Cette volte-face sur Call of Duty n’est pas une anomalie isolée. Elle confirme ce que les critiques clairvoyants dénonçaient depuis des années : le Game Pass n’est pas une innovation vertueuse, mais un mirage économique qui privilégie la quantité d’heures jouées au détriment de la rentabilité réelle et de la santé de l’industrie. En sacrifiant les ventes premium sur l’autel de l’abonnement illimité, Microsoft a dilapidé un atout historique. Les abonnés, lassés des hausses et des catalogues qui tournent en rond, désertent. Les développeurs voient leurs marges s’évaporer.

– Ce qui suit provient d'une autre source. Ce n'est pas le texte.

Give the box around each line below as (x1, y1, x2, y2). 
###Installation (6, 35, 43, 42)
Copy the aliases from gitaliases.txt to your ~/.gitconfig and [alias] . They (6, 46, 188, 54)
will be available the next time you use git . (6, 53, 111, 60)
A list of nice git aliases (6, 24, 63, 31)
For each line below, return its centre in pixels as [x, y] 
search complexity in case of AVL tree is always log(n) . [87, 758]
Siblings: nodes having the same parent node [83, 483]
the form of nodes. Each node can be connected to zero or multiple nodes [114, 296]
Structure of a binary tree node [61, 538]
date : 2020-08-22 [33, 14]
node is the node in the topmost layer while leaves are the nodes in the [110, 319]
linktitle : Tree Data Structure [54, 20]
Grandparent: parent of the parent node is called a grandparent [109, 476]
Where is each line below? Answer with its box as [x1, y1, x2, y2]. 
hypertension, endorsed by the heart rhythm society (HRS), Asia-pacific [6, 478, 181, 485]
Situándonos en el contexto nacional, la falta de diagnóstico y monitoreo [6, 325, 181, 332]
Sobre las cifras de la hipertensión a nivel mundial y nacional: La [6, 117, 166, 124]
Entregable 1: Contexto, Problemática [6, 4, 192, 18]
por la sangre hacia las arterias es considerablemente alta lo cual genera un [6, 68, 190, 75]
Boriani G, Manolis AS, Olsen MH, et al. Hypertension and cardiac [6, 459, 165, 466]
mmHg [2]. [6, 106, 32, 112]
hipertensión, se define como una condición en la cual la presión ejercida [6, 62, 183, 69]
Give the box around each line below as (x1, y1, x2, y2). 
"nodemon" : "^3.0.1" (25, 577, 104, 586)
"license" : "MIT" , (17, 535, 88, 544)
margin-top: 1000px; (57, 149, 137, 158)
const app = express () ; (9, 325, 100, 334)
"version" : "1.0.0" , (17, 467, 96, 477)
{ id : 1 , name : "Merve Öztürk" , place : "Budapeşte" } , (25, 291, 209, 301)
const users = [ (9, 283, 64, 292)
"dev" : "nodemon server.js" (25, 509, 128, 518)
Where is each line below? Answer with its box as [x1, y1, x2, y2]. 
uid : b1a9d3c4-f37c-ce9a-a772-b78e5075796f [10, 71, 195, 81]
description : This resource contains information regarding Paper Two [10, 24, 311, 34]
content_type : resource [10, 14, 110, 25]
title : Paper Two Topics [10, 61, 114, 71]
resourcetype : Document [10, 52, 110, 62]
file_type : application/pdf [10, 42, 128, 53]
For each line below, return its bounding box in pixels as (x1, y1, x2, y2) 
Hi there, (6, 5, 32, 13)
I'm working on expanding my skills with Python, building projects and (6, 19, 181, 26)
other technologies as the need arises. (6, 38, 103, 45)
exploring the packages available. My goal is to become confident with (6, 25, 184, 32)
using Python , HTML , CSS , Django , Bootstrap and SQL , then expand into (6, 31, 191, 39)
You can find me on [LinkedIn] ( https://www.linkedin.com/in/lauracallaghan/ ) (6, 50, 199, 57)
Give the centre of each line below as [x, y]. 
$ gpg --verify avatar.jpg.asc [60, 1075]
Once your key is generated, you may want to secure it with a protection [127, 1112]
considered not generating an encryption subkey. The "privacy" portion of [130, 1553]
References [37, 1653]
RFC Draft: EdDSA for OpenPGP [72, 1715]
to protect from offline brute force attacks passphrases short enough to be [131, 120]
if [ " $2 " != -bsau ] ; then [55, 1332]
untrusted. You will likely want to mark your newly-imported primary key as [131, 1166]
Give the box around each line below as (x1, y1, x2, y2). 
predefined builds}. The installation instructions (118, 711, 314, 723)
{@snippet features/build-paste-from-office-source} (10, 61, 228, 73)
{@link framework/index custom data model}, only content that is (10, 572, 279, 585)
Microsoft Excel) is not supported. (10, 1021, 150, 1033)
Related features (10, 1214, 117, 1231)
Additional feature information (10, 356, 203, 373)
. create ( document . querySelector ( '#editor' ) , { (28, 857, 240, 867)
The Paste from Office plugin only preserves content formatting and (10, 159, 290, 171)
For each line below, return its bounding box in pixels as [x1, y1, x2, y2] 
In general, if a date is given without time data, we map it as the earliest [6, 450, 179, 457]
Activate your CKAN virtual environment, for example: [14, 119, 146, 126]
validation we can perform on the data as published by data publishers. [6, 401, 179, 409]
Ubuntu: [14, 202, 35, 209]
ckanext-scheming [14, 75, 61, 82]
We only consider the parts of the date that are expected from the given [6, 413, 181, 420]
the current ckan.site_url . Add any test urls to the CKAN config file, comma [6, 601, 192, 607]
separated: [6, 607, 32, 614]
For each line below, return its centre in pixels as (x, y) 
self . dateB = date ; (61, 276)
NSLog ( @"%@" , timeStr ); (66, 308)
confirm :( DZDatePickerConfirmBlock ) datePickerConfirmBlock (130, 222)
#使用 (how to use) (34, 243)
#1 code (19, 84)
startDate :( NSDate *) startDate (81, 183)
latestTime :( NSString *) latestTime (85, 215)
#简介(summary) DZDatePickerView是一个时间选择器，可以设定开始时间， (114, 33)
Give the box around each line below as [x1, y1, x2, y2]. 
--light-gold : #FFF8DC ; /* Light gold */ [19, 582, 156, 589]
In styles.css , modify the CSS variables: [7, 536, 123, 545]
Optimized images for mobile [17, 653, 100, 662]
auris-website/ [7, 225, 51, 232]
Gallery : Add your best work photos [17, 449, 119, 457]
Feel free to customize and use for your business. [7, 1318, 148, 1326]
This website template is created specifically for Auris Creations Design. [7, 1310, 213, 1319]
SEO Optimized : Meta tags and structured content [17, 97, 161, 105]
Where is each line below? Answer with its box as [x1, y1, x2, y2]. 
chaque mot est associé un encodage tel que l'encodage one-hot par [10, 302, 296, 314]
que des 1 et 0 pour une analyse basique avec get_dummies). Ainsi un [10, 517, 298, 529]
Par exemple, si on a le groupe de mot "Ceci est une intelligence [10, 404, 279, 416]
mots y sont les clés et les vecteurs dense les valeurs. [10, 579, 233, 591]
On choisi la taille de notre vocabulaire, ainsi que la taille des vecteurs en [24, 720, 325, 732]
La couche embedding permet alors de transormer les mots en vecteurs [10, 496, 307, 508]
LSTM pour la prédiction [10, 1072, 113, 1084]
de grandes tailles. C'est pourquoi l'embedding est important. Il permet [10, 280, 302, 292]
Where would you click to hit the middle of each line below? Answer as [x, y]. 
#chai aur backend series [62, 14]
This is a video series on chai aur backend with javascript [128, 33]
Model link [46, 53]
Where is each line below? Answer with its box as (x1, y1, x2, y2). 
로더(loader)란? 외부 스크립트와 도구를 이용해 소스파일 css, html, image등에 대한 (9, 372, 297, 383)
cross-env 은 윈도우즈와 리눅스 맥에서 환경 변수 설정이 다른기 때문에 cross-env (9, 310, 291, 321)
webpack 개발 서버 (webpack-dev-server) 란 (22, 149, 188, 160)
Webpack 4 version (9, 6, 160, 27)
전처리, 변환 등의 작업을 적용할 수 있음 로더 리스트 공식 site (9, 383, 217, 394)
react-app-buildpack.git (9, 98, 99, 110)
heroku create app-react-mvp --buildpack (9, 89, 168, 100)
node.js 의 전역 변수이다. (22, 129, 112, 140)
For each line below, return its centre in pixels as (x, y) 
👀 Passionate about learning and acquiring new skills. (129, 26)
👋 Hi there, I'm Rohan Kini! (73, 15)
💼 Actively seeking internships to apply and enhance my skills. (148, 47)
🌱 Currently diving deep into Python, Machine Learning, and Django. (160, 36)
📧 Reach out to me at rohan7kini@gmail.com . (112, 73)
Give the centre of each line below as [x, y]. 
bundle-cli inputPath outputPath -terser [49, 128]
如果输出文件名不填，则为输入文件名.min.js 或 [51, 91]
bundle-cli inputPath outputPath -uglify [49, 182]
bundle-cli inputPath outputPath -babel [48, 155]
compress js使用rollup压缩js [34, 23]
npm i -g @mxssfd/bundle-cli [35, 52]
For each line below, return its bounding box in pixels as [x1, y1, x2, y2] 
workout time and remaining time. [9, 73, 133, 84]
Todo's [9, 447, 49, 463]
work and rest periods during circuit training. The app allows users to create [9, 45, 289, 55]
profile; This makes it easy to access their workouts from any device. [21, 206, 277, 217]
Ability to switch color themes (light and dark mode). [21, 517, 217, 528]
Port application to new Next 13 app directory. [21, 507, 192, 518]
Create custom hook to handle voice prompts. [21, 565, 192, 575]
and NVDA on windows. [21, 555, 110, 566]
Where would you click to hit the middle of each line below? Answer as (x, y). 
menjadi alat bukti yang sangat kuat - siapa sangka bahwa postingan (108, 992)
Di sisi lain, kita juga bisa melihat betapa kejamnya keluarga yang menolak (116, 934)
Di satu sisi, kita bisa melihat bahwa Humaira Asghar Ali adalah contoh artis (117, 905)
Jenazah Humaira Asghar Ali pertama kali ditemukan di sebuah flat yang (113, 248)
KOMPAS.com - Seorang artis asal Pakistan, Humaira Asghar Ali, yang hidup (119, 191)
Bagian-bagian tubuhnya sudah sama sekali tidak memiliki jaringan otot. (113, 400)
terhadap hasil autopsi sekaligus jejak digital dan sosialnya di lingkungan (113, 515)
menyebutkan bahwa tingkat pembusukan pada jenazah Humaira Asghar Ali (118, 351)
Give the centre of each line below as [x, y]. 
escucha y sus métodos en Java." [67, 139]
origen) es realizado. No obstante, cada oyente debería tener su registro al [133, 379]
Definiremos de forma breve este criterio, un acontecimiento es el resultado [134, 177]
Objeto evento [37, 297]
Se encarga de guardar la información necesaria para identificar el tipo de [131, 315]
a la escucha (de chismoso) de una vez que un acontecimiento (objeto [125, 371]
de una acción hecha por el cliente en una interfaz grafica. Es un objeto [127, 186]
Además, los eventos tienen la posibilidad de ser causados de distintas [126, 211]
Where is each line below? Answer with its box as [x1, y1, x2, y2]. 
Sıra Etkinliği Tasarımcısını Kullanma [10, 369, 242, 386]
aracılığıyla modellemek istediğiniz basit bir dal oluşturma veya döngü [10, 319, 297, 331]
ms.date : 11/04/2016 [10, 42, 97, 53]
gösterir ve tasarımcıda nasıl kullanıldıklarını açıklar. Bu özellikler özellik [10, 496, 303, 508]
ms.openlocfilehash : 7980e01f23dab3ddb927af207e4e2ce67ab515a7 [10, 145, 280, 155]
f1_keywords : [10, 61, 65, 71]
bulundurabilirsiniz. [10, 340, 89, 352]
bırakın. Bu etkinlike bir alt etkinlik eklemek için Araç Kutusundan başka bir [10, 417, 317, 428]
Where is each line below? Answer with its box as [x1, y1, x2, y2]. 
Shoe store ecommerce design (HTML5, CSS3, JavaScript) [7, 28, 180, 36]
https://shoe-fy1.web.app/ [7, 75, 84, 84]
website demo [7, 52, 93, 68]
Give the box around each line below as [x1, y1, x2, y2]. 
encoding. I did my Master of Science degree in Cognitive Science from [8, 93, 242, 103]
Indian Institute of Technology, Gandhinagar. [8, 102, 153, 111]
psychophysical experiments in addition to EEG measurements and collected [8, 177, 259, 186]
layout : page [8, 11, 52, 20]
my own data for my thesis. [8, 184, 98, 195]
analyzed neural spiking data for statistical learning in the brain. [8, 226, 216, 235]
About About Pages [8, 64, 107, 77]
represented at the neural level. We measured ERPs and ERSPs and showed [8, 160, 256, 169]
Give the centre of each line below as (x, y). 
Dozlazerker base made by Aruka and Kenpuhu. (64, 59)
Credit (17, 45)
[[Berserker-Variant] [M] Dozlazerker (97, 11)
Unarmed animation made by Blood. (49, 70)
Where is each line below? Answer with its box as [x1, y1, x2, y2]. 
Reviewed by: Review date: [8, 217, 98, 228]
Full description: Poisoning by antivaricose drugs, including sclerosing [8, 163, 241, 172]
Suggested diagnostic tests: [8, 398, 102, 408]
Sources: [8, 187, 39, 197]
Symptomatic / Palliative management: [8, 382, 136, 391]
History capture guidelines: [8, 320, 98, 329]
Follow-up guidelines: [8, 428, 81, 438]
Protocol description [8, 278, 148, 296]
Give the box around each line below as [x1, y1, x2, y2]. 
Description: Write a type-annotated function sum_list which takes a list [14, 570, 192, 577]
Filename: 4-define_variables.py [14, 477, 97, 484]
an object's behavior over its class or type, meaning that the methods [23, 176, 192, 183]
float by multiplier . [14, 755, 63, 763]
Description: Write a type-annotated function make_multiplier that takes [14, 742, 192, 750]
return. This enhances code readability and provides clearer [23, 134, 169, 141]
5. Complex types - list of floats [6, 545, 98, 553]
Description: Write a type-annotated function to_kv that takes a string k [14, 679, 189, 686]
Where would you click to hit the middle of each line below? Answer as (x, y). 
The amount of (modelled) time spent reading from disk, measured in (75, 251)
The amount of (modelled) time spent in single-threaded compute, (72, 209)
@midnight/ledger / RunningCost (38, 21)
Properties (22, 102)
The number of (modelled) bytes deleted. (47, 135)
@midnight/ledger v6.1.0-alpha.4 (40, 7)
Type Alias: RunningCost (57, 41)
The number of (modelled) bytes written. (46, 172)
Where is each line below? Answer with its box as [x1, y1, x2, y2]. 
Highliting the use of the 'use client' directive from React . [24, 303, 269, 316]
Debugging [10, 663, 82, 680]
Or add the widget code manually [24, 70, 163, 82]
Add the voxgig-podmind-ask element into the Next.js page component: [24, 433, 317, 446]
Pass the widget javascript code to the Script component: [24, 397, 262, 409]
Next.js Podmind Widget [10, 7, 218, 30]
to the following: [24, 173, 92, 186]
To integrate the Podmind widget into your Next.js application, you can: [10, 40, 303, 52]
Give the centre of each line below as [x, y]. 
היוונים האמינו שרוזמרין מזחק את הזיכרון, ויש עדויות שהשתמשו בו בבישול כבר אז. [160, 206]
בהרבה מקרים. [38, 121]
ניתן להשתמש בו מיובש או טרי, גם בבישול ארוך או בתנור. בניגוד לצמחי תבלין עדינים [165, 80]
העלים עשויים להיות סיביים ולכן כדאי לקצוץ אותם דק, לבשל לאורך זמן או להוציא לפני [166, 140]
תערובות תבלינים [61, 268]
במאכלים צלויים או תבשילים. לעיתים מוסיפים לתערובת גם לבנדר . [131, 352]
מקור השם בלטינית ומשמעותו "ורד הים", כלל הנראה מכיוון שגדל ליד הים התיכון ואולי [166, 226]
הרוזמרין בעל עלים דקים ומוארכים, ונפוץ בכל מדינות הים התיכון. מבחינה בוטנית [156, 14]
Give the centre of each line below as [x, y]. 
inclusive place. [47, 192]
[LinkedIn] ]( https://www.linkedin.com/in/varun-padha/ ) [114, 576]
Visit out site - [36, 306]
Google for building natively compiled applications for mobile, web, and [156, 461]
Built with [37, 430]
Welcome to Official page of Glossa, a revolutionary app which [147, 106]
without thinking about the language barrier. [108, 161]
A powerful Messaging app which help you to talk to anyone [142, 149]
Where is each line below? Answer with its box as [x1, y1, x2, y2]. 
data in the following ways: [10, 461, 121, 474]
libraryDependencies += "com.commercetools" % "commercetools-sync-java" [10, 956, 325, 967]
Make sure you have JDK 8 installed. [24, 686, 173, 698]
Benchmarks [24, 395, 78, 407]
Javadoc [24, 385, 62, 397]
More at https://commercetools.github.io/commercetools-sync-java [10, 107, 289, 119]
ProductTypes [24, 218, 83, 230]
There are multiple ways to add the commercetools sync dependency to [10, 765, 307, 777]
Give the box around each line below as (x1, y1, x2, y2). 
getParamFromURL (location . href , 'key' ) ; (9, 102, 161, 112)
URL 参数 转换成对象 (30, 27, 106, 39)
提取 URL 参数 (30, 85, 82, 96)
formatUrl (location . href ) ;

En définitive, ce retrait programmé du mastodonte Call of Duty sonne le glas d’une ère. Phil Spencer, en promouvant avec ferveur ce format par abonnement, a non seulement fragilisé Xbox, mais il l’a potentiellement condamnée à une marginalisation durable. Loin d’être l’avenir radieux promis, le Game Pass s’avère un système intrinsèquement non rentable, cannibale et contre-productif. Microsoft tente aujourd’hui de colmater les brèches avec des ajustements tardifs – nouveaux paliers, remaniements de direction – mais le constat est implacable : le père fondateur a légué un héritage empoisonné. Xbox paie aujourd’hui le prix fort d’une utopie qui n’a jamais tenu ses promesses comptables. Les joueurs, eux, en sortent désabusés, et l’industrie tout entière en tire une leçon amère : l’abonnement à outrance ne sauve pas les empires, il les fragilise.